* _PROBLEM TO SOLVE_: Pull each line containing "block" from the data.

[[ RAW DATA, beginning ]]

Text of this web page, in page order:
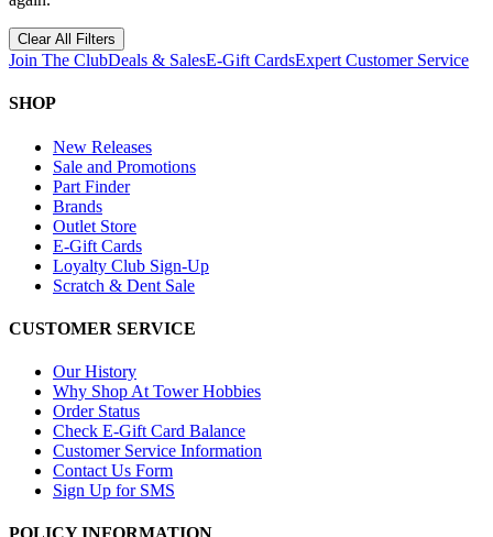
Clear All Filters
Join The ClubDeals & SalesE-Gift CardsExpert Customer Service
SHOP
New Releases
Sale and Promotions
Part Finder
Brands
Outlet Store
E-Gift Cards
Loyalty Club Sign-Up
Scratch & Dent Sale
CUSTOMER SERVICE
Our History
Why Shop At Tower Hobbies
Order Status
Check E-Gift Card Balance
Customer Service Information
Contact Us Form
Sign Up for SMS
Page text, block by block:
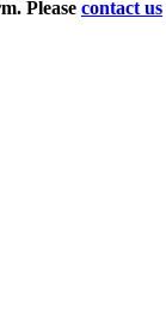
Please contact us
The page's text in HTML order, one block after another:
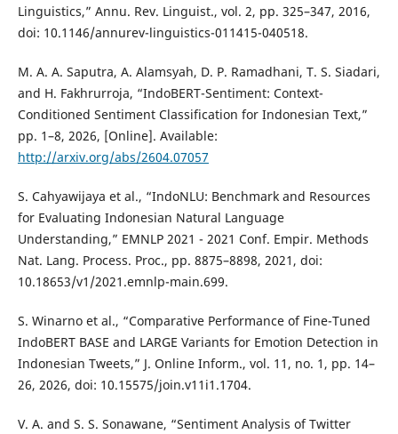
Linguistics,” Annu. Rev. Linguist., vol. 2, pp. 325–347, 2016,
doi: 10.1146/annurev-linguistics-011415-040518.
M. A. A. Saputra, A. Alamsyah, D. P. Ramadhani, T. S. Siadari,
and H. Fakhrurroja, “IndoBERT-Sentiment: Context-
Conditioned Sentiment Classification for Indonesian Text,”
pp. 1–8, 2026, [Online]. Available:
http://arxiv.org/abs/2604.07057
S. Cahyawijaya et al., “IndoNLU: Benchmark and Resources
for Evaluating Indonesian Natural Language
Understanding,” EMNLP 2021 - 2021 Conf. Empir. Methods
Nat. Lang. Process. Proc., pp. 8875–8898, 2021, doi:
10.18653/v1/2021.emnlp-main.699.
S. Winarno et al., “Comparative Performance of Fine-Tuned
IndoBERT BASE and LARGE Variants for Emotion Detection in
Indonesian Tweets,” J. Online Inform., vol. 11, no. 1, pp. 14–
26, 2026, doi: 10.15575/join.v11i1.1704.
V. A. and S. S. Sonawane, “Sentiment Analysis of Twitter
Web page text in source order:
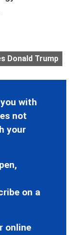
Donald Trump
with
not
your
on a
online
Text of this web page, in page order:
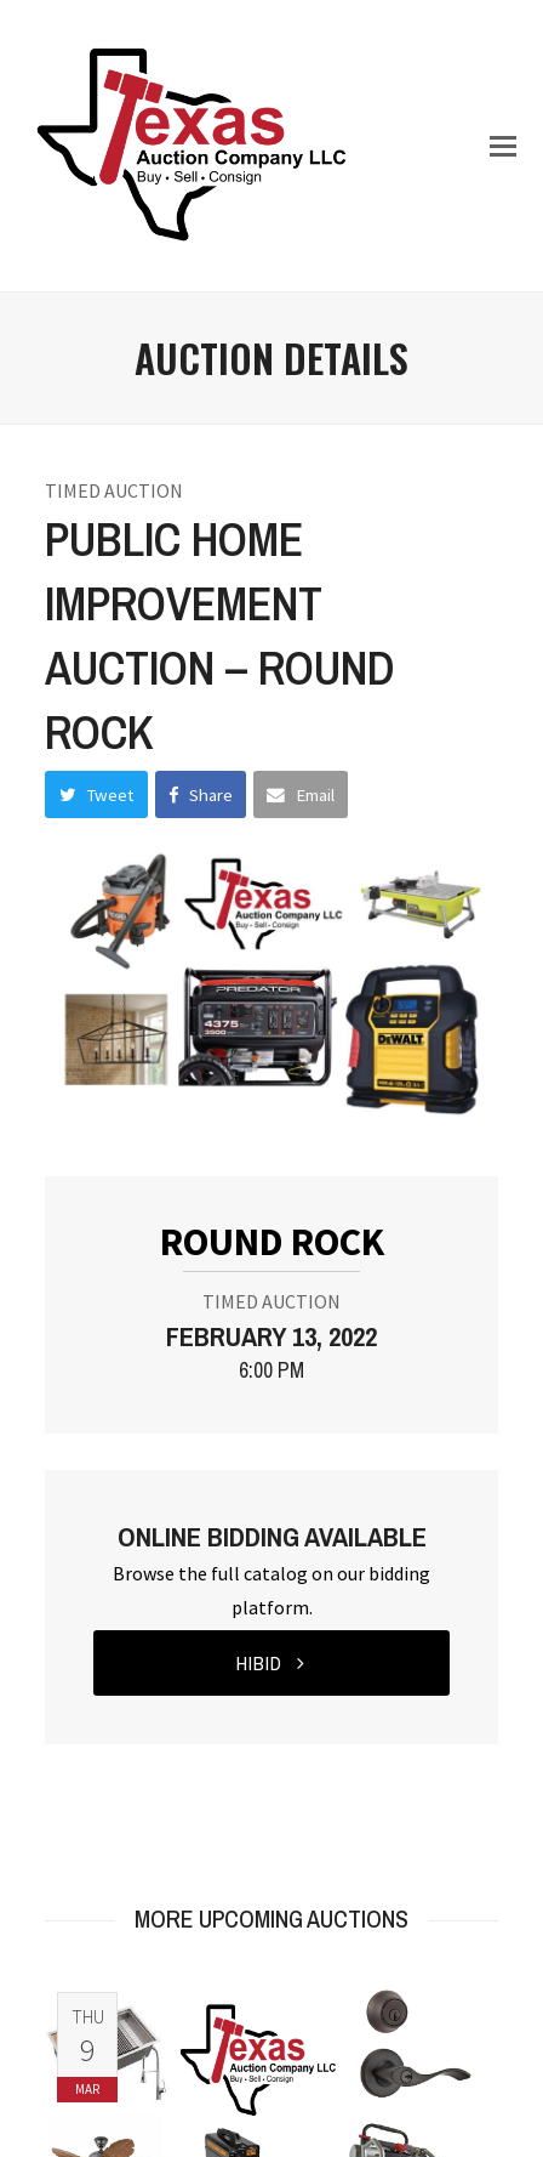
AUCTION DETAILS
TIMED AUCTION
PUBLIC HOME
IMPROVEMENT
AUCTION – ROUND
ROCK
Tweet Share Email
ROUND ROCK
TIMED AUCTION
FEBRUARY 13, 2022
6:00 PM
ONLINE BIDDING AVAILABLE
Browse the full catalog on our bidding
platform.
HIBID
MORE UPCOMING AUCTIONS
THU
9
MAR

[[ RAW DATA, end ]]

* _ANSWER SPACE_:
Page text, block by block:
The page's text in HTML order, one block after another:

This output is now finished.